**TL;DR** The simple estimator \(\frac{1 + \textrm{ Number Successes}}{2 + \textrm{ Number Attempts}} \) is better than \(\frac{\textrm{Number Successes}}{\textrm{Number Attempts}}\) when "success" is unlikely to happen 0% or 100% of the time. Such situations are often the most interesting and worthy of measurement. This article derives this Bayesian estimator and considers why it is better when perfection is unlikely.

Let’s say we want to estimate the probability of an event, like a sale. We want an estimate because we are considering repeating the situation that led to it, say a sales pitch. The standard way to estimate this is to take our data so far and use:

$$\frac{\textrm{Number Successes}}{\textrm{Number Attempts}}$$

### Problem

Unfortunately, this method doesn’t produce a very good estimate with small amounts of data. It is ridiculous to conclude that a visitor will always make a purchase just because the first visitor did. But, a 100% chance of success or failure is the point estimate \(\frac{\textrm{Successes}}{\textrm{Attempts}}\) gives after a single visitor makes a purchase.

These “small data” situations are actually pretty important. Every post has its first few votes, every website its first few visitors, and most businesses their first customers, but not all of them continue long enough to get lots of data. Even in very large data sets, say visitors to a search engine, specific situations often have small amounts of data, like the probability that a visitor searching for “an image of a hippopotamus on a hill at sunset” will be pleased with the results. Each individual small data situation may not matter much. However, there are tons of these situations.
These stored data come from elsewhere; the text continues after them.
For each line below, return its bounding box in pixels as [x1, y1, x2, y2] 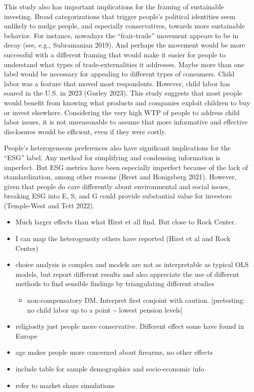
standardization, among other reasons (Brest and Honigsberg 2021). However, [4, 171, 237, 182]
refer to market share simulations [15, 380, 115, 390]
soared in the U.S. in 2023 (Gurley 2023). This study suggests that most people [4, 88, 242, 98]
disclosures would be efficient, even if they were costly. [4, 126, 166, 136]
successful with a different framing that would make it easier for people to [4, 49, 226, 59]
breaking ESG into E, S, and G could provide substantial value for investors [4, 191, 232, 201]
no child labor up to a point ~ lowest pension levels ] [27, 304, 183, 315]
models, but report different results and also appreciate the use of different [15, 269, 239, 279]
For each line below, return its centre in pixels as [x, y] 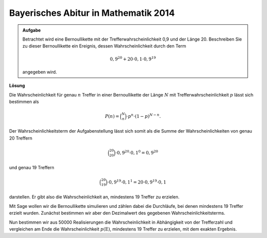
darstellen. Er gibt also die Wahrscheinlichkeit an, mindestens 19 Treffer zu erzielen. [94, 197]
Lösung [17, 86]
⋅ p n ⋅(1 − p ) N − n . [144, 116]
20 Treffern [21, 138]
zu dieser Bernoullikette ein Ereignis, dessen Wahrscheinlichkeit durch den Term [104, 46]
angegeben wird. [40, 72]
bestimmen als [24, 102]
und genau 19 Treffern [32, 168]
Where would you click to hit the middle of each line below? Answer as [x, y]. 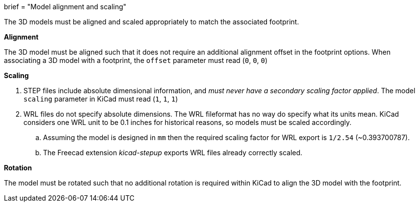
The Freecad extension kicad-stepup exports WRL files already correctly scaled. [173, 153]
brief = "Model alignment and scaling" [65, 7]
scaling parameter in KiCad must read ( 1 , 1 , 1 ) [101, 99]
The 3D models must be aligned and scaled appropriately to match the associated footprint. [152, 22]
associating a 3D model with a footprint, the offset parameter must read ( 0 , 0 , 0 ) [136, 60]
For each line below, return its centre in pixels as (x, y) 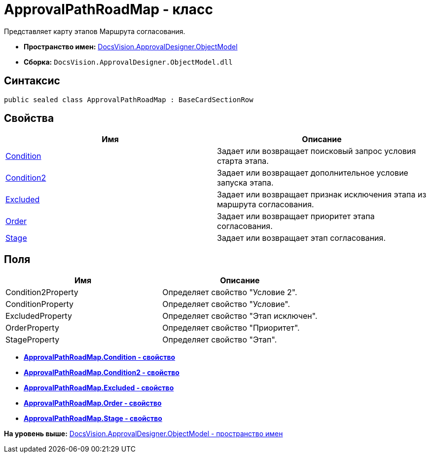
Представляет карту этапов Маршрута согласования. (95, 31)
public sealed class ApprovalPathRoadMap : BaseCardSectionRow (129, 99)
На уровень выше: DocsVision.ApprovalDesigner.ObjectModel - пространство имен (143, 434)
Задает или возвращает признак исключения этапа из (322, 195)
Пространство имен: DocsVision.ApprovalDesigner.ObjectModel (131, 46)
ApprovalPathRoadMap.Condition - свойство (100, 357)
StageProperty (33, 340)
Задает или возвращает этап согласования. (301, 238)

Together they matter.

We are smart people; let’s see if we can find a better way to estimate in these small data situations.

### Bayesian Statistics

Let’s try using Bayesian statistics to find our better estimate.

If you don’t care about the math and just want to know about the result, now is a good time to jump ahead.

#### Bayes Theorem

Let’s start with our good old friend Bayes Theorem.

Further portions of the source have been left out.